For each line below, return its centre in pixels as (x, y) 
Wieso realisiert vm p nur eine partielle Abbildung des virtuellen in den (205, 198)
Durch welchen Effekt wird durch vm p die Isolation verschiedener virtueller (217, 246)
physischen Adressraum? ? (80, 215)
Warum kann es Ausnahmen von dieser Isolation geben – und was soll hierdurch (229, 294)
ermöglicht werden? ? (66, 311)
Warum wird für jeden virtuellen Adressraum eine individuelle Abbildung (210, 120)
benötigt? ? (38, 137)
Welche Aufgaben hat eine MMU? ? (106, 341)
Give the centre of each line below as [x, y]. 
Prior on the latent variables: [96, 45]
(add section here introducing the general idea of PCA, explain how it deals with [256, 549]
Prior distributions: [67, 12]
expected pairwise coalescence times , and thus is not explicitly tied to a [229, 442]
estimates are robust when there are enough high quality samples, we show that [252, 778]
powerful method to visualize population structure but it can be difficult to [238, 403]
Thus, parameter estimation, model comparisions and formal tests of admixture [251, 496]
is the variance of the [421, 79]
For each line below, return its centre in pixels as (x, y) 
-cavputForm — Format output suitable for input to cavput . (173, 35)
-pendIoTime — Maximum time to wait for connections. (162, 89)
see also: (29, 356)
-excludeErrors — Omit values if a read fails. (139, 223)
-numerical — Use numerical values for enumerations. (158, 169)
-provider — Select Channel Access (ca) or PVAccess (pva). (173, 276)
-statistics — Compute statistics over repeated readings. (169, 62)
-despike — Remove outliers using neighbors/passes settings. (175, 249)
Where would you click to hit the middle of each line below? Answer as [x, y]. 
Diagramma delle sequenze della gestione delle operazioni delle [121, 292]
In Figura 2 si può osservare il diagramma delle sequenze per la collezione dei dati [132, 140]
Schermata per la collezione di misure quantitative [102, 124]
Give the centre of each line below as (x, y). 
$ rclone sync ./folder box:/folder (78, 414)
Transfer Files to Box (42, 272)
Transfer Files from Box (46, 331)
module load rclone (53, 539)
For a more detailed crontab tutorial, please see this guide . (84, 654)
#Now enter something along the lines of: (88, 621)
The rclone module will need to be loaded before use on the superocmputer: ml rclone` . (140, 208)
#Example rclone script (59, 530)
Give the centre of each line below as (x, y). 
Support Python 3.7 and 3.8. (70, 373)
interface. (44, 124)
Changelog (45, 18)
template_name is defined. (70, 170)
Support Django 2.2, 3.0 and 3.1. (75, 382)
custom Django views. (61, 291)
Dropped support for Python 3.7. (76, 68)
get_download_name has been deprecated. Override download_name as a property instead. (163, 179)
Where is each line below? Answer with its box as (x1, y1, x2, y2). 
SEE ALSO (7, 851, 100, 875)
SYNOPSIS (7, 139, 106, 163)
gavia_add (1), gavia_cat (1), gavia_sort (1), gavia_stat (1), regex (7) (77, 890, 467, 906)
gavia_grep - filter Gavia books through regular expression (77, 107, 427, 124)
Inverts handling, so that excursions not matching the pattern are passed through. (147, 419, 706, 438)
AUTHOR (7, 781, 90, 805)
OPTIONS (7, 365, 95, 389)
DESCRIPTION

- EXERCISE GOAL -
Restate every record exactly, leaving nothing out.

- SOLUTION BELOW -
For each line below, return its centre in pixels as (x, y) 
Wieso realisiert vm p nur eine partielle Abbildung des virtuellen in den (205, 198)
Durch welchen Effekt wird durch vm p die Isolation verschiedener virtueller (217, 246)
physischen Adressraum? ? (80, 215)
Warum kann es Ausnahmen von dieser Isolation geben – und was soll hierdurch (229, 294)
ermöglicht werden? ? (66, 311)
Warum wird für jeden virtuellen Adressraum eine individuelle Abbildung (210, 120)
benötigt? ? (38, 137)
Welche Aufgaben hat eine MMU? ? (106, 341)
Give the centre of each line below as [x, y]. 
Prior on the latent variables: [96, 45]
(add section here introducing the general idea of PCA, explain how it deals with [256, 549]
Prior distributions: [67, 12]
expected pairwise coalescence times , and thus is not explicitly tied to a [229, 442]
estimates are robust when there are enough high quality samples, we show that [252, 778]
powerful method to visualize population structure but it can be difficult to [238, 403]
Thus, parameter estimation, model comparisions and formal tests of admixture [251, 496]
is the variance of the [421, 79]
For each line below, return its centre in pixels as (x, y) 
-cavputForm — Format output suitable for input to cavput . (173, 35)
-pendIoTime — Maximum time to wait for connections. (162, 89)
see also: (29, 356)
-excludeErrors — Omit values if a read fails. (139, 223)
-numerical — Use numerical values for enumerations. (158, 169)
-provider — Select Channel Access (ca) or PVAccess (pva). (173, 276)
-statistics — Compute statistics over repeated readings. (169, 62)
-despike — Remove outliers using neighbors/passes settings. (175, 249)
Where would you click to hit the middle of each line below? Answer as [x, y]. 
Diagramma delle sequenze della gestione delle operazioni delle [121, 292]
In Figura 2 si può osservare il diagramma delle sequenze per la collezione dei dati [132, 140]
Schermata per la collezione di misure quantitative [102, 124]
Give the centre of each line below as (x, y). 
$ rclone sync ./folder box:/folder (78, 414)
Transfer Files to Box (42, 272)
Transfer Files from Box (46, 331)
module load rclone (53, 539)
For a more detailed crontab tutorial, please see this guide . (84, 654)
#Now enter something along the lines of: (88, 621)
The rclone module will need to be loaded before use on the superocmputer: ml rclone` . (140, 208)
#Example rclone script (59, 530)
Give the centre of each line below as (x, y). 
Support Python 3.7 and 3.8. (70, 373)
interface. (44, 124)
Changelog (45, 18)
template_name is defined. (70, 170)
Support Django 2.2, 3.0 and 3.1. (75, 382)
custom Django views. (61, 291)
Dropped support for Python 3.7. (76, 68)
get_download_name has been deprecated. Override download_name as a property instead. (163, 179)
Where is each line below? Answer with its box as (x1, y1, x2, y2). 
SEE ALSO (7, 851, 100, 875)
SYNOPSIS (7, 139, 106, 163)
gavia_add (1), gavia_cat (1), gavia_sort (1), gavia_stat (1), regex (7) (77, 890, 467, 906)
gavia_grep - filter Gavia books through regular expression (77, 107, 427, 124)
Inverts handling, so that excursions not matching the pattern are passed through. (147, 419, 706, 438)
AUTHOR (7, 781, 90, 805)
OPTIONS (7, 365, 95, 389)
DESCRIPTION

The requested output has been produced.